The offence is said to be contrary to Section 39(2)(a) of the EFCC (Establishment) Act, 2004.
Justice Ofili-Ajumogobia pleaded not guilty to the charges.
EFCC prosecutor Rotimi Oyedepo prayed the court for a trial date and for an order remanding the defendants in prison custody pending their trial.
But Justice Ofili-Ajumogobia’s counsel, Mr. Wale Akoni (SAN), and Mr. Ifedayo Adedipe (SAN), for Obla, said while they had no objection to the prayer for a trial date, they were opposed to the application to remand their clients in prisons.
Both of them told the court that they had filed bail applications for their clients.
Akoni urged Justice Oshodi to grant Justice Ofili-Ajumogobia bail on self-recognition as a judge of the Federal High Court or to grant her bail on liberal terms, with a condition that the EFCC should not be the one to verify the bail conditions.
Adedipe also prayed Justice Oshodi to grant Obla bail on liberal terms, assuring that he would make himself available for trial.

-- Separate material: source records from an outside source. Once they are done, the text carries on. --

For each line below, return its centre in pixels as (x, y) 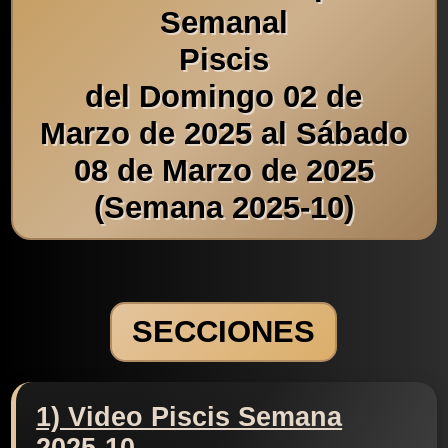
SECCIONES (224, 332)
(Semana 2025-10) (223, 207)
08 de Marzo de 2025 (223, 170)
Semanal (223, 22)
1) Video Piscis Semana (189, 417)
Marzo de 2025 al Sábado (223, 133)
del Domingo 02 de (224, 96)
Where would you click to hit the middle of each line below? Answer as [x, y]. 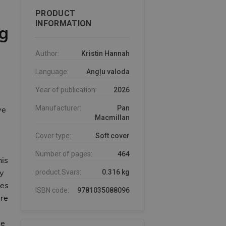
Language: [52, 72]
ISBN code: [52, 190]
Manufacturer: [58, 108]
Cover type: [53, 136]
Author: [47, 54]
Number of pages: [64, 154]
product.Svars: [58, 172]
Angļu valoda [108, 72]
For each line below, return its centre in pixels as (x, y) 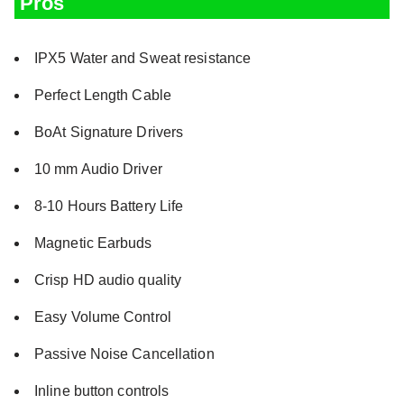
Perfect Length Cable (103, 95)
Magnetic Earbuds (93, 243)
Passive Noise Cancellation (124, 353)
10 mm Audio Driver (98, 169)
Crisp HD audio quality (108, 280)
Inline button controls (102, 390)
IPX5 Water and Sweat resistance (143, 58)
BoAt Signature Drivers (109, 132)
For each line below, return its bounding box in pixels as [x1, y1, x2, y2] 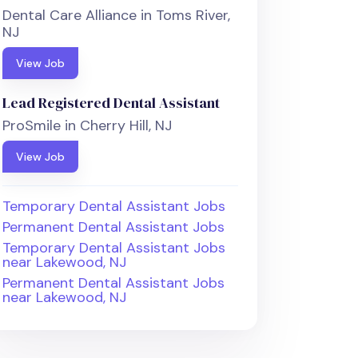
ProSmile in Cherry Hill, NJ [2, 116, 173, 136]
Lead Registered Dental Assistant [2, 93, 221, 113]
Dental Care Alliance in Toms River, [2, 6, 231, 26]
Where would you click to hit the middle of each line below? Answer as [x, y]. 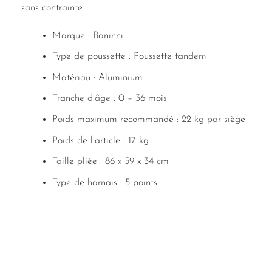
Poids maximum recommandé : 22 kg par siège [148, 119]
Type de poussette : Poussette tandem [129, 57]
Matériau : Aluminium [97, 77]
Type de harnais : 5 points [104, 182]
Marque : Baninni [87, 36]
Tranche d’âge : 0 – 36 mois [109, 99]
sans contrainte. [53, 8]
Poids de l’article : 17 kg [100, 141]
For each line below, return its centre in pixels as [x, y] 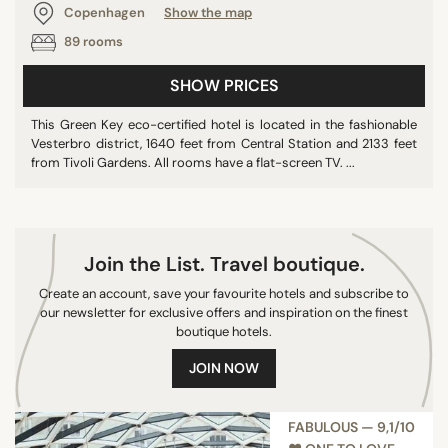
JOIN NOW [224, 368]
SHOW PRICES [224, 85]
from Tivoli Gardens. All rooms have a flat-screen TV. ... [193, 162]
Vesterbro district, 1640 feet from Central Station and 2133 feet [224, 143]
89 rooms [92, 42]
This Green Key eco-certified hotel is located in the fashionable [224, 124]
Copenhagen [104, 12]
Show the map [208, 12]
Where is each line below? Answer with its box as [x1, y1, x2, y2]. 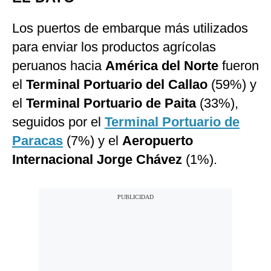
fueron [222, 58, 259, 74]
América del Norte [105, 58, 222, 74]
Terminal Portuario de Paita [26, 96, 200, 111]
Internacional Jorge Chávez [12, 152, 186, 168]
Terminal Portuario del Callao [22, 77, 207, 93]
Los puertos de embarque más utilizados [12, 21, 248, 36]
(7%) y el [67, 133, 122, 149]
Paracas [12, 133, 63, 149]
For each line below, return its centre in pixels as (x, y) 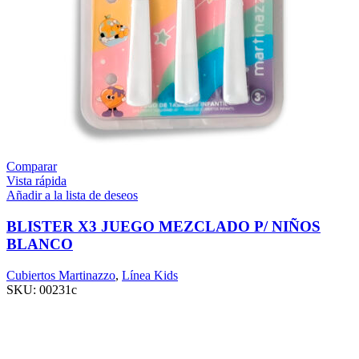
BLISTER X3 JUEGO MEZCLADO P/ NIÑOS (163, 226)
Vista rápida (36, 181)
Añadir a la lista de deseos (72, 196)
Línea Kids (150, 275)
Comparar (32, 167)
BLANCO (40, 244)
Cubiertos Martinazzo (61, 275)
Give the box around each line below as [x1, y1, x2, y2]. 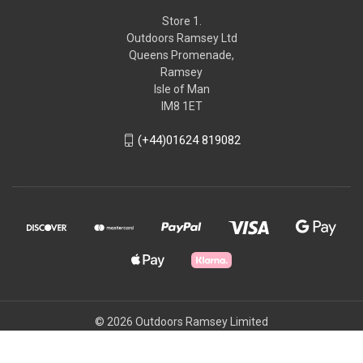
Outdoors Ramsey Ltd [126, 31, 237, 45]
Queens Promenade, [129, 48, 234, 62]
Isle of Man [153, 82, 210, 96]
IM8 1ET [160, 99, 203, 113]
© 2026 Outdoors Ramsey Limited [95, 315, 268, 329]
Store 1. [161, 14, 202, 28]
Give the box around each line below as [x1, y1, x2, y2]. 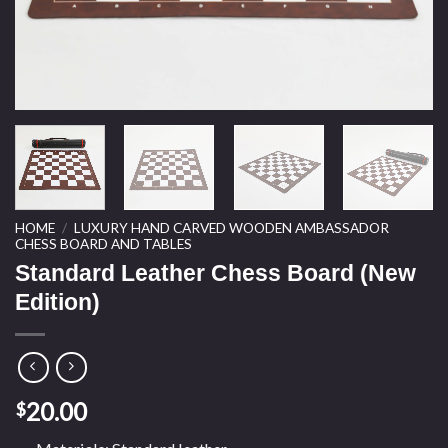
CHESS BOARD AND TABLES [15, 234, 192, 252]
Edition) [15, 289, 100, 315]
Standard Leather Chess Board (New [15, 260, 416, 286]
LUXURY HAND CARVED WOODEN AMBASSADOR [74, 218, 390, 236]
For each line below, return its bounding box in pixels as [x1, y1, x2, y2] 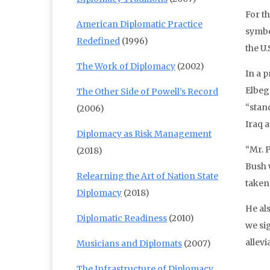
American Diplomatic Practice [77, 19, 202, 30]
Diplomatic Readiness [77, 213, 167, 224]
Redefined [77, 36, 120, 47]
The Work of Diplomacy [77, 61, 175, 72]
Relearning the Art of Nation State [77, 171, 218, 182]
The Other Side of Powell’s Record [77, 86, 218, 98]
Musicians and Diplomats [77, 238, 182, 250]
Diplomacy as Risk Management [77, 128, 212, 140]
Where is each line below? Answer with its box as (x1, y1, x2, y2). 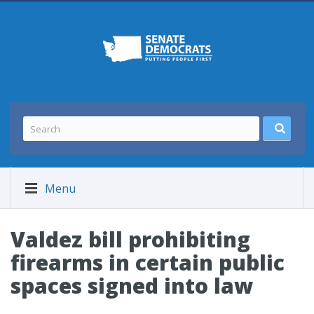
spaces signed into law (11, 271, 253, 300)
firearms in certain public (11, 248, 285, 277)
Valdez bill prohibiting (11, 225, 250, 254)
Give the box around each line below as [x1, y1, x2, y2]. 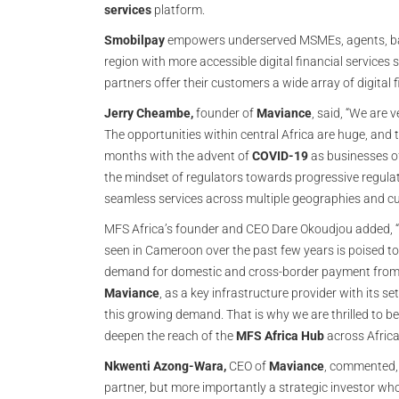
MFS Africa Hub [236, 329, 324, 343]
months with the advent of [104, 149, 252, 163]
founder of [193, 106, 256, 120]
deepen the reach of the [104, 329, 236, 343]
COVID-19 [252, 149, 308, 163]
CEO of [226, 359, 269, 373]
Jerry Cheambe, [104, 106, 193, 120]
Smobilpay [104, 33, 165, 47]
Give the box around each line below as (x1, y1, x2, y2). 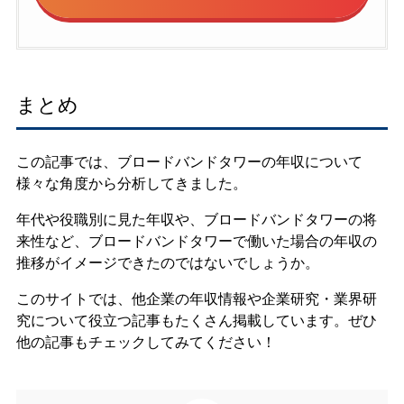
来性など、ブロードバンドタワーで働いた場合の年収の (15, 232, 377, 250)
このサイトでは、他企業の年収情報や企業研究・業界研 (15, 289, 377, 308)
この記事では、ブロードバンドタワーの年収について (15, 152, 363, 170)
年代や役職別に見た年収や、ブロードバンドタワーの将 (15, 210, 377, 228)
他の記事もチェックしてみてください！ (15, 333, 276, 351)
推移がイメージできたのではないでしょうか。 (15, 253, 319, 271)
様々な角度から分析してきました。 (15, 174, 247, 192)
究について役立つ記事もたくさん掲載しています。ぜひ (15, 311, 377, 329)
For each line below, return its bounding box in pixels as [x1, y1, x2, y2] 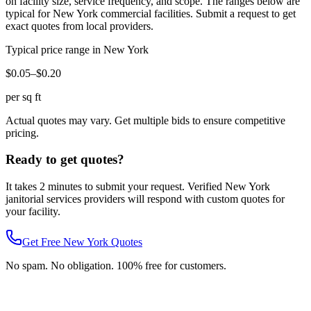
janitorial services [6, 193, 81, 205]
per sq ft [6, 90, 41, 103]
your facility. [6, 205, 60, 217]
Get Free [22, 236, 63, 248]
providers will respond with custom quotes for [81, 193, 285, 205]
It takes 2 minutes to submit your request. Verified [6, 180, 225, 192]
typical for [6, 7, 50, 19]
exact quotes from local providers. [6, 19, 153, 32]
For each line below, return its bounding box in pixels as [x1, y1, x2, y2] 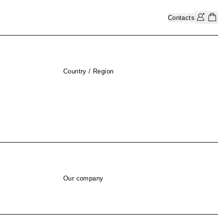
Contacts [167, 14, 195, 21]
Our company [63, 175, 104, 182]
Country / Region [63, 68, 114, 75]
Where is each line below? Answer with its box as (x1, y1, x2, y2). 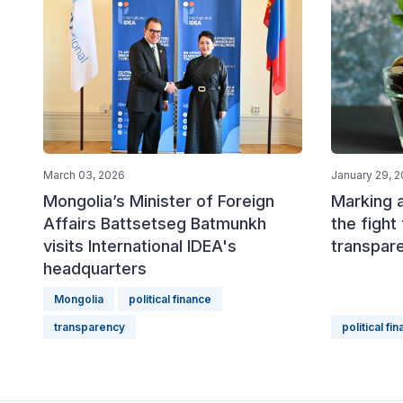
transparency (54, 319, 125, 334)
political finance (129, 291, 211, 306)
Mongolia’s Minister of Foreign (43, 191, 274, 210)
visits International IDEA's (43, 236, 237, 255)
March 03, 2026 (43, 167, 125, 182)
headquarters (43, 258, 147, 278)
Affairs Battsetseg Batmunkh (43, 213, 266, 233)
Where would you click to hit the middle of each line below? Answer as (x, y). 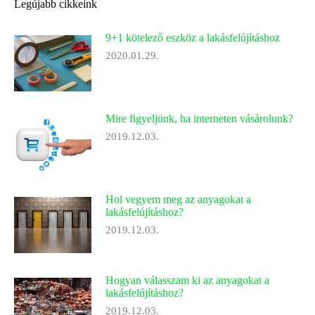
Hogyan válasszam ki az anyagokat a (187, 280)
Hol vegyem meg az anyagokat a (178, 199)
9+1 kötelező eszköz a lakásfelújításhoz (193, 38)
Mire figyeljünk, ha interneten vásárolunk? (199, 118)
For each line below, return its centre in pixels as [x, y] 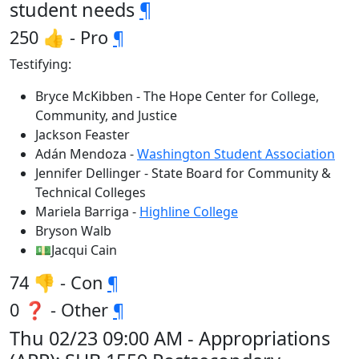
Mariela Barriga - [87, 212]
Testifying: [40, 64]
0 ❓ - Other [61, 310]
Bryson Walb [73, 231]
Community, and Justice [106, 115]
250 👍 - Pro [61, 37]
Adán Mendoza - [86, 154]
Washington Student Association [236, 154]
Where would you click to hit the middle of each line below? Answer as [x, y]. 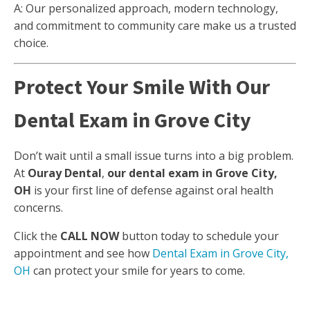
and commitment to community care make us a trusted [155, 26]
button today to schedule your [199, 236]
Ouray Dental [65, 173]
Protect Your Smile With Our [142, 86]
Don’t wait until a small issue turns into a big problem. [154, 156]
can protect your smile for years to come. [138, 271]
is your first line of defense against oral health [152, 190]
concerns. [38, 208]
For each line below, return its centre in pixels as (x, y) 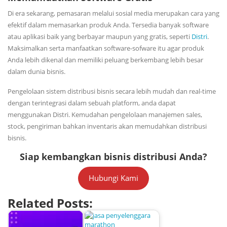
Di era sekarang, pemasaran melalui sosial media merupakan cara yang (113, 13)
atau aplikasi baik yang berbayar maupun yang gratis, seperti (100, 36)
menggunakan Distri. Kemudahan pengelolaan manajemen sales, (105, 114)
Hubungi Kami (113, 178)
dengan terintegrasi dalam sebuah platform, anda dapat (92, 103)
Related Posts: (50, 203)
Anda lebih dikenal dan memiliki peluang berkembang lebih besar (105, 60)
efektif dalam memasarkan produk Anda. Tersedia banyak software (108, 25)
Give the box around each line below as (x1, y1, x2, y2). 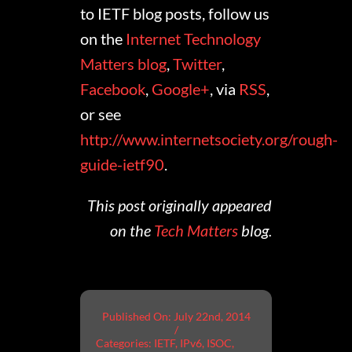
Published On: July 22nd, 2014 (101, 310, 251, 324)
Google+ (152, 79, 211, 99)
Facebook (80, 79, 146, 99)
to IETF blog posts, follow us (80, 4, 270, 24)
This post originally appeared (86, 196, 272, 215)
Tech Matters (153, 221, 238, 240)
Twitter (173, 54, 222, 74)
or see (80, 104, 122, 124)
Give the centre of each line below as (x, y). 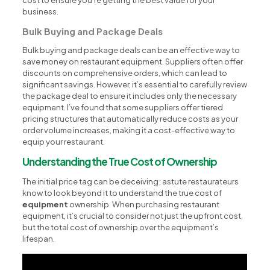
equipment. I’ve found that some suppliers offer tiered (123, 107)
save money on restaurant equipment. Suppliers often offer (133, 61)
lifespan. (39, 238)
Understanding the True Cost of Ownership (120, 161)
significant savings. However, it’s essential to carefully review (135, 84)
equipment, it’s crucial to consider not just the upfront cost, (133, 215)
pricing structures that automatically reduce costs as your (130, 118)
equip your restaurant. (64, 141)
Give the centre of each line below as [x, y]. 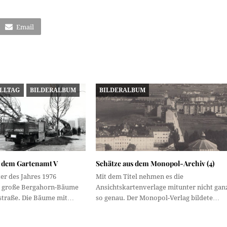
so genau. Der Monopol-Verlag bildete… [157, 198]
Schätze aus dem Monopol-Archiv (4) [155, 163]
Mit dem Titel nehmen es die [139, 176]
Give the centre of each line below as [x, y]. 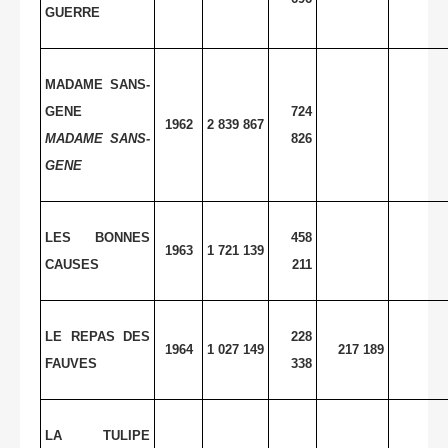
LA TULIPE [97, 435]
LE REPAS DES [97, 336]
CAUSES [72, 264]
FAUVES [71, 363]
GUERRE [72, 12]
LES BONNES [97, 237]
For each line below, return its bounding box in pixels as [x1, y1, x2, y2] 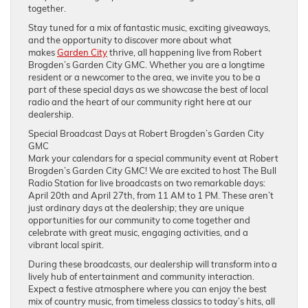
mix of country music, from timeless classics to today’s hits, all [28, 295, 275, 307]
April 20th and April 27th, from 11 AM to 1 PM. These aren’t [28, 189, 274, 201]
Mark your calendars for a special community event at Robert [28, 152, 278, 164]
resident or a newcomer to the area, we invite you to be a [28, 71, 261, 82]
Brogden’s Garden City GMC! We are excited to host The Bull [28, 164, 276, 176]
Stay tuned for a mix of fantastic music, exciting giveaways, [28, 21, 270, 33]
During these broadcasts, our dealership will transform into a [28, 258, 277, 269]
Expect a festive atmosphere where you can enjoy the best [28, 283, 267, 294]
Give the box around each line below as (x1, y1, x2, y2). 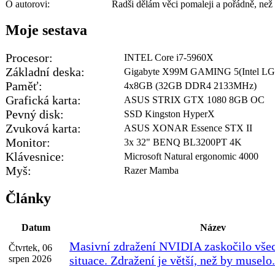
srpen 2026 (9, 254, 52, 265)
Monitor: (6, 136, 50, 150)
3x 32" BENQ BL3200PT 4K (124, 137, 242, 148)
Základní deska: (6, 65, 85, 79)
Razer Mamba (124, 165, 179, 176)
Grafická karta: (6, 93, 81, 107)
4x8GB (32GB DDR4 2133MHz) (124, 80, 257, 91)
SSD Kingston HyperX (124, 109, 215, 120)
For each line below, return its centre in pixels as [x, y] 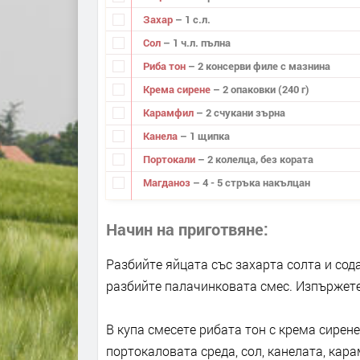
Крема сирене [178, 89]
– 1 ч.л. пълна [196, 42]
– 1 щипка [205, 136]
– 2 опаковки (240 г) [261, 89]
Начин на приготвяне [185, 229]
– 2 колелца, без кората [255, 160]
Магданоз [168, 183]
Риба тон [165, 65]
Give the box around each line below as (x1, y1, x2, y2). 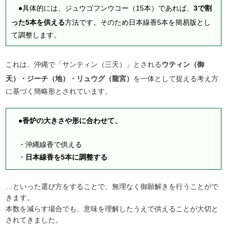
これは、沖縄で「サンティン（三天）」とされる (6, 60, 162, 69)
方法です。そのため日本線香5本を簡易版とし (65, 18, 211, 27)
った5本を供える (11, 18, 65, 27)
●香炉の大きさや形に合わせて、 (18, 117, 122, 125)
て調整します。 (11, 31, 61, 40)
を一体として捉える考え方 (133, 74, 219, 83)
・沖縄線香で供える (11, 140, 83, 149)
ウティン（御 (162, 60, 205, 69)
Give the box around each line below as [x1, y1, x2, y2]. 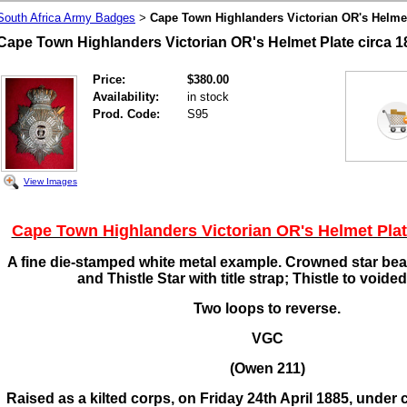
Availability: [93, 90, 159, 104]
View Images [24, 175, 77, 186]
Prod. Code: [93, 107, 160, 121]
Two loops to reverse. [194, 301, 341, 316]
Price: [93, 73, 125, 86]
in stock [187, 90, 229, 104]
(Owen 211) [229, 361, 305, 376]
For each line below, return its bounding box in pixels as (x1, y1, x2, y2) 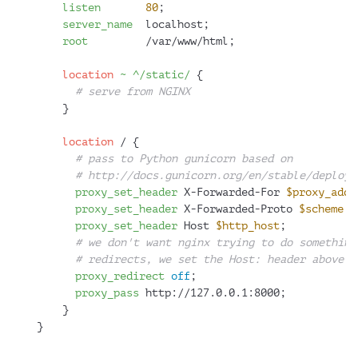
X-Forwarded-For (177, 186, 286, 199)
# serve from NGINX (75, 86, 190, 98)
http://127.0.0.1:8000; (139, 287, 286, 300)
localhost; (133, 18, 209, 31)
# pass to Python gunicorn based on (75, 153, 292, 165)
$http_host (216, 220, 280, 233)
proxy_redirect (75, 270, 165, 283)
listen (62, 2, 101, 14)
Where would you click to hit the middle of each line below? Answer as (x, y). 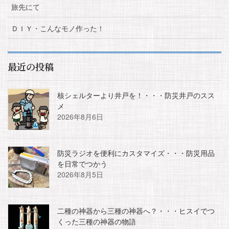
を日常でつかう (82, 163)
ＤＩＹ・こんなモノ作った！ (58, 28)
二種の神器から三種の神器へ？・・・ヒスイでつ (136, 210)
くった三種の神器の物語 (97, 221)
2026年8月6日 (80, 116)
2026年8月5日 (80, 174)
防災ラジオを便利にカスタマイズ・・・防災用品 (136, 153)
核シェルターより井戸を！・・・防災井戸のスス (136, 95)
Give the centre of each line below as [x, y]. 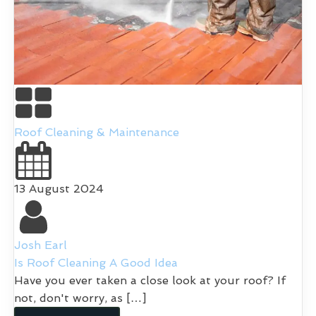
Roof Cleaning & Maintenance [97, 132]
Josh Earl [41, 245]
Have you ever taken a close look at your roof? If [150, 280]
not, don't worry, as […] [80, 298]
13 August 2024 [59, 188]
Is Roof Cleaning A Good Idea [96, 262]
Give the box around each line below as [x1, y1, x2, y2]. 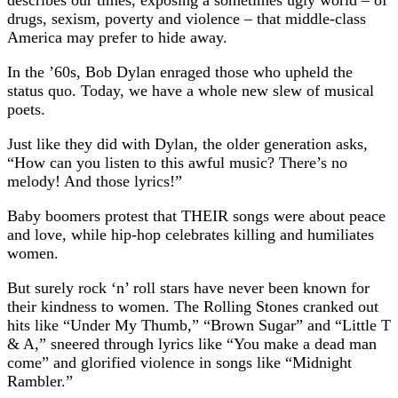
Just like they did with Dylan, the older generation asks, [7, 134, 368, 153]
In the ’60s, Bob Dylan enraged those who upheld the [7, 62, 353, 81]
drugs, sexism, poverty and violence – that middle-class [7, 9, 366, 28]
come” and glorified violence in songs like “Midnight [7, 353, 352, 371]
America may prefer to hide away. [7, 28, 227, 46]
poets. [7, 99, 45, 118]
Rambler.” [7, 371, 73, 390]
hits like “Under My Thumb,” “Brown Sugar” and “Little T [7, 315, 391, 334]
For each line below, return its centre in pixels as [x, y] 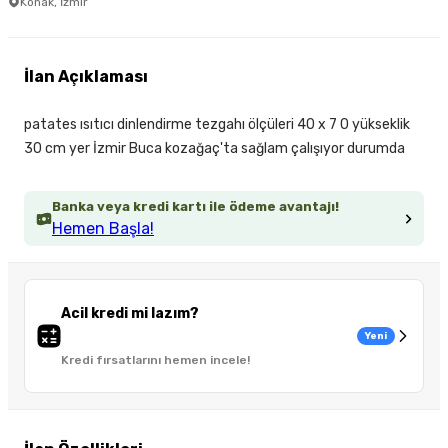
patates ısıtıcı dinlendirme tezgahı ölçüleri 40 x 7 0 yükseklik [217, 125]
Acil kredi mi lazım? [130, 314]
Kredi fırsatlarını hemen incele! [155, 360]
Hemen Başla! [103, 229]
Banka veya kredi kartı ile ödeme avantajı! [195, 207]
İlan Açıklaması [86, 77]
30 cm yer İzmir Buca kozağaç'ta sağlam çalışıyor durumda [214, 149]
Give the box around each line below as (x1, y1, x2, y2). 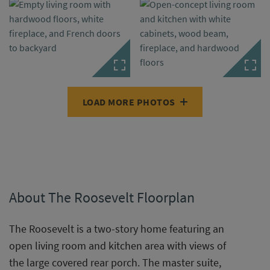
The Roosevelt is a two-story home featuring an (9, 222, 224, 236)
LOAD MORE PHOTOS (82, 96, 175, 108)
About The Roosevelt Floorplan (9, 188, 195, 207)
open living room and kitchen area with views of (9, 239, 226, 253)
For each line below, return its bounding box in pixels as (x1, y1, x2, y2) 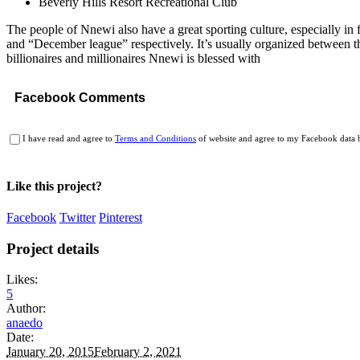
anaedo (6, 316, 43, 330)
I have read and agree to (22, 133, 115, 144)
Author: (6, 301, 46, 316)
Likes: (6, 272, 38, 287)
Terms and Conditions (115, 133, 196, 144)
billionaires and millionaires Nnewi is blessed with (6, 51, 260, 65)
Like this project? (6, 178, 102, 193)
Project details (6, 239, 99, 257)
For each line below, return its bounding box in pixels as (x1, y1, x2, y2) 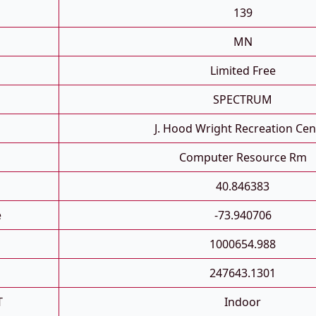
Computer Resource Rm (178, 150, 307, 166)
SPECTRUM (213, 92, 272, 108)
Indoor (224, 294, 261, 310)
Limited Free (209, 63, 276, 79)
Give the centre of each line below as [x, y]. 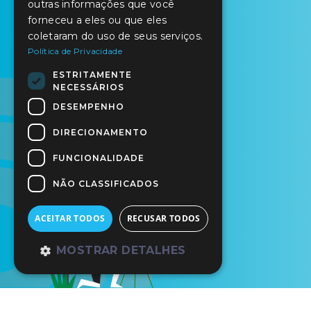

“When he was allowed to travel to the U.S., he did so and returned and submitted his passport to the EFCC.
“He is one of them in EFCC. He prosecutes cases for them. Rather than pay him, they dragged him to court. He is a respected member of the Bar, a Senior Advocate of Nigeria,” Adedipe said.
Oyedepo opposed their requests and urged Justice Oshodi not to grant the defendants bail but to order an accelerated hearing of the case.
Oyedepo said if released on bail, Justice Ofili-Ajumogobia would interfere with investigation and the prosecution witnesses.
He recalled that it was on that basis that the EFCC revoked the administrative bail earlier granted the judge.
After standing down the case for about two hours, Justice Oshodi, in a ruling, admitted both defendants to bail on self-recognition.
He ordered them to deposit N20m each and their passport to the chief registrar of the court pending conclusion of their trial.
Justice Oshodi warned that the bail would be revoked if the defendants failed to meet the conditions within seven days.
The trial began immediately thereafter, with the EFCC calling its first witness, Mr. Adedamola Oshodi, a Diamond Bank Plc official.
The case was, however, adjourned till January 9, next year for continuation of trial, following the submission of the defence counsel who said they were not prepared for the trial.